By Ben Ratskoff
Because Haredi communities have historically detached their work in Jewish law from the carceral Israeli state, their perspectives on incarceration seem worth exploring in order to imagine alternative political visions of abolitionist Jewish communities. Exploring Haredi perspectives does not mean romanticizing Haredi politics that often align with state racism or ignoring aspects of contemporary Haredi communities harmful to us. It does suggest, however, a Jewish political order grounded in intensive engagement with a wide breadth of Jewish texts and divergent from the Israeli state’s instrumentalization of the Torah.

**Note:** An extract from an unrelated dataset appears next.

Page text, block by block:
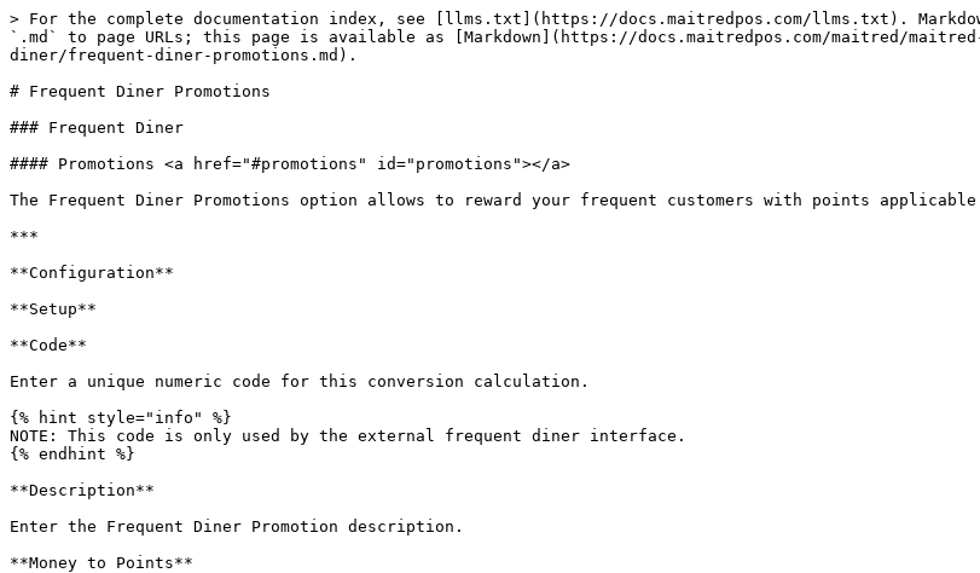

The work of liberation requires shifting and sometimes uneasy alliances; and Haredi perspectives, perhaps counter-intuitively, can suggest a space for often-antagonistic groups of Jews to imagine abolition together.

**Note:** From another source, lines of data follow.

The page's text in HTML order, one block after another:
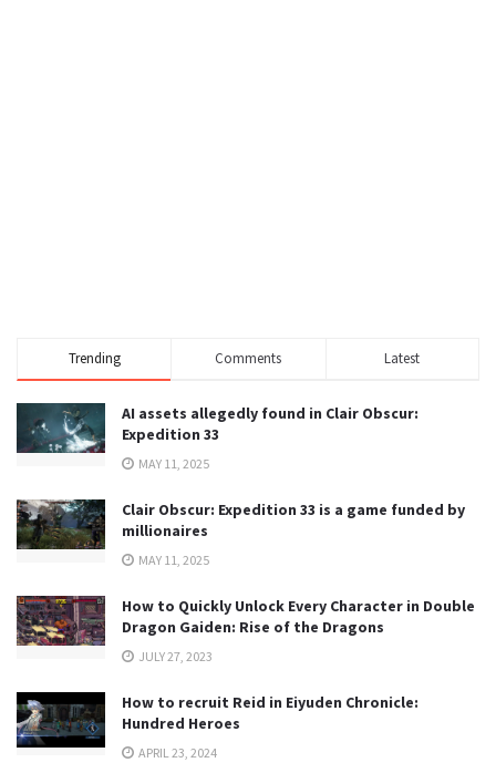
Trending Comments Latest
AI assets allegedly found in Clair Obscur:
Expedition 33
MAY 11, 2025
Clair Obscur: Expedition 33 is a game funded by
millionaires
MAY 11, 2025
How to Quickly Unlock Every Character in Double
Dragon Gaiden: Rise of the Dragons
JULY 27, 2023
How to recruit Reid in Eiyuden Chronicle:
Hundred Heroes
APRIL 23, 2024

Rav Asher Weiss, widely considered one of the most erudite and sophisticated living scholars of Jewish law, was asked if he agreed with the assessment of another rabbi that punitive incarceration is a minhag ha’goyim—a tradition of non-Jews—and that we find nowhere in Jewish law that permits such incarceration. After all, the most obvious representation of incarceration in the Torah is Pharoah’s imprisonment of Joseph.
In the Torah itself, we find incarceration explicitly legislated twice: by the man collecting wood on Shabbos and by the man who pronounced the ineffable divine name. However, based on debates in the Talmud and early Torah commentaries that address these two cases, Rav Asher explains that in both cases the incarceration does not appear as a form of retributive justice; and its application is extremely limited in scope. The incarceration is a temporary custody used only when the appropriate punishment for a crime is either unclear or requires further investigation and witnesses. Even in these uniquely-ambiguous cases, it would be forbidden to incarcerate a person based on the mere suspicion that they committed the crime. Further limiting incarceration’s application, these two cases pertain to capital offences, and Rav Asher finds no reliable source for expanding incarceration’s use beyond such. Historical examples of incarceration in Jewish communities do appear intermittently in the Talmud and subsequent halachic literature, but Rav Asher reviews these and concludes that they demonstrate the use of incarceration solely as a means—for example, to force a person with sufficient income to repay a loan—and not as a retributive end in itself. It is from within this space—the space between Jewish law’s refusal to legislate punitive incarceration and the present Israeli state’s instrumentalization of Jewish law for its own political ambitions—that I wish to imagine a political vision of Jewish abolition. This suggestion should not imply a pure return to the Torah’s legal system; after all, even without incarceration, there remains within this system the possibility of corporal and capital punishment as well as exclusions and erasures that wound myself, a queer Jew, and many others. But it does advocate creative and humble engagement with this legal system that developed in tension with the present carceral order, whether in the United States or Israel, and suggests the perhaps surprising spaces in which those working towards abolition might find both resources for the imagination as well as potential allies.